Ansonsten erfahren wie jede Menge von Affe bis Zebra, von Eule bis Qualle und Jaguar bis Vielfraß; sowohl etwas über ihre Lebensumstände als auch über ihre lyrischen Vorlieben. Und mittendrin ist oft der Dichter selbst, quasi der Eckermann für alles, was fleucht und kreucht auf dieser Welt.
Weil das alles recht unglaublich ist, war es gut, dass ihm der Illustrator Tilmann Diederich leichtfedrig zur Seite stand und viele Begegnungen von Tier und Dichter zeichnend festgehalten hat. Da haben wir also die Beweise!
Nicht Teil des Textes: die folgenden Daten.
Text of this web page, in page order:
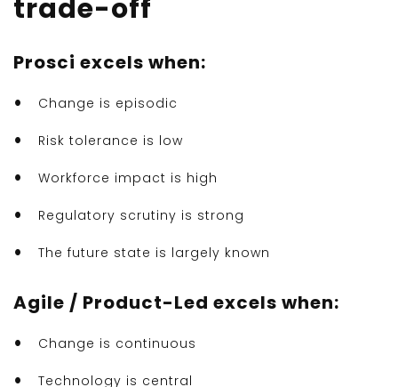
trade-off
Prosci excels when:
Change is episodic
Risk tolerance is low
Workforce impact is high
Regulatory scrutiny is strong
The future state is largely known
Agile / Product-Led excels when:
Change is continuous
Technology is central
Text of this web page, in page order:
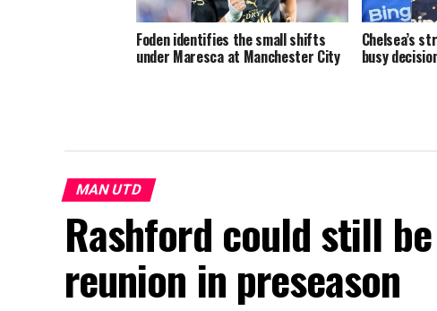
Foden identifies the small shifts
under Maresca at Manchester City
Chelsea’s
busy
MAN UTD
Rashford could still
reunion in preseason
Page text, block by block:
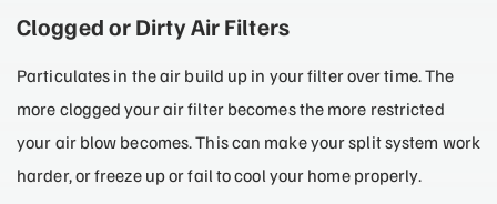
Clogged or Dirty Air Filters
Particulates in the air build up in your filter over time. The
more clogged your air filter becomes the more restricted
your air blow becomes. This can make your split system work
harder, or freeze up or fail to cool your home properly.
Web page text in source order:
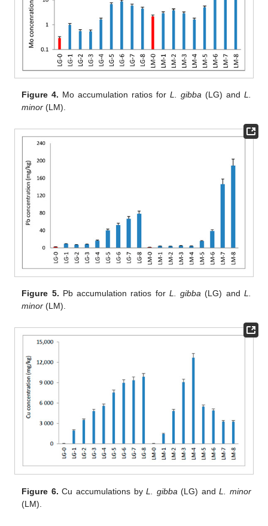
Figure 4. Mo accumulation ratios forL. gibba(LG) and L.
minor (LM).
Figure 5. Pb accumulation ratios for L. gibba (LG) and L.
minor (LM).
Figure 6. Cu accumulations byL. gibba (LG) andL. minor
(LM).
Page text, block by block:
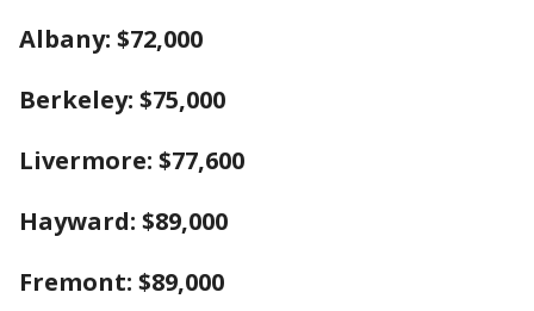
Albany: $72,000
Berkeley: $75,000
Livermore: $77,600
Hayward: $89,000
Fremont: $89,000
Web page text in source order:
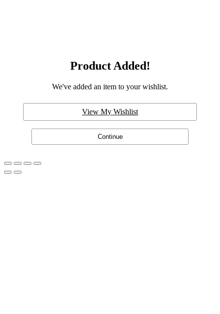
Product Added!
We've added an item to your wishlist.
View My Wishlist
Continue
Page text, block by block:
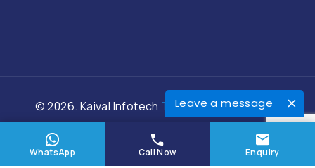
Leave a message
© 2026. Kaival Infotech Terms and Conditions
WhatsApp Call Now Enquiry
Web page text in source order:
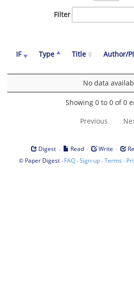
Filter
IF Type Title Author/
No data
Showing 0 to 0 of 0
Previous
Digest · Read · Write ·
© Paper Digest· FAQ·Sign-up·Terms ·
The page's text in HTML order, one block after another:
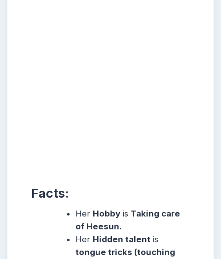
Facts:
Her Hobby is Taking care
of Heesun.
Her Hidden talent is
tongue tricks (touching
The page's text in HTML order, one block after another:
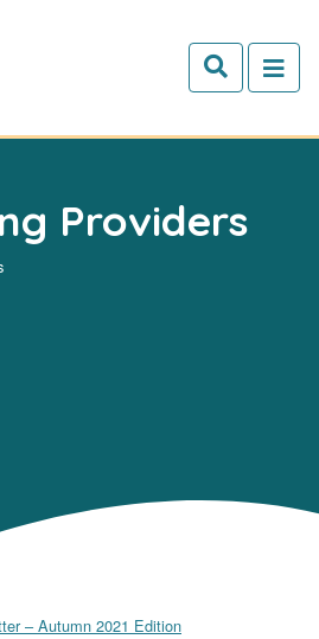
Providers
– Autumn 2021 Edition
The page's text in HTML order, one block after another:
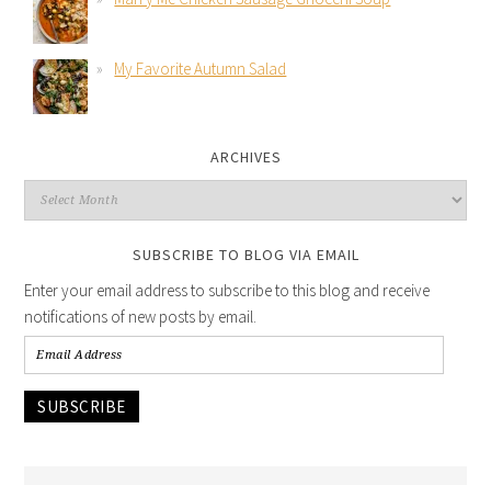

Wer eine Neigung und Vorliebe für feinsinnigen Blödsinn hat und dazu noch Spaß am klugen Wort, der sollte sich das Bestiarium besser nicht entgehen lassen. Zumal auch der eine oder die andere auf den Gedanken kommen könnte, einem Tier seiner Wahl eine lyrische Neigung anzudichten. Vielleicht bietet sich sogar ein Haustier an. So tauchen erstaunlicherweise in der alphabetischen Liste weder Hund noch Katze auf.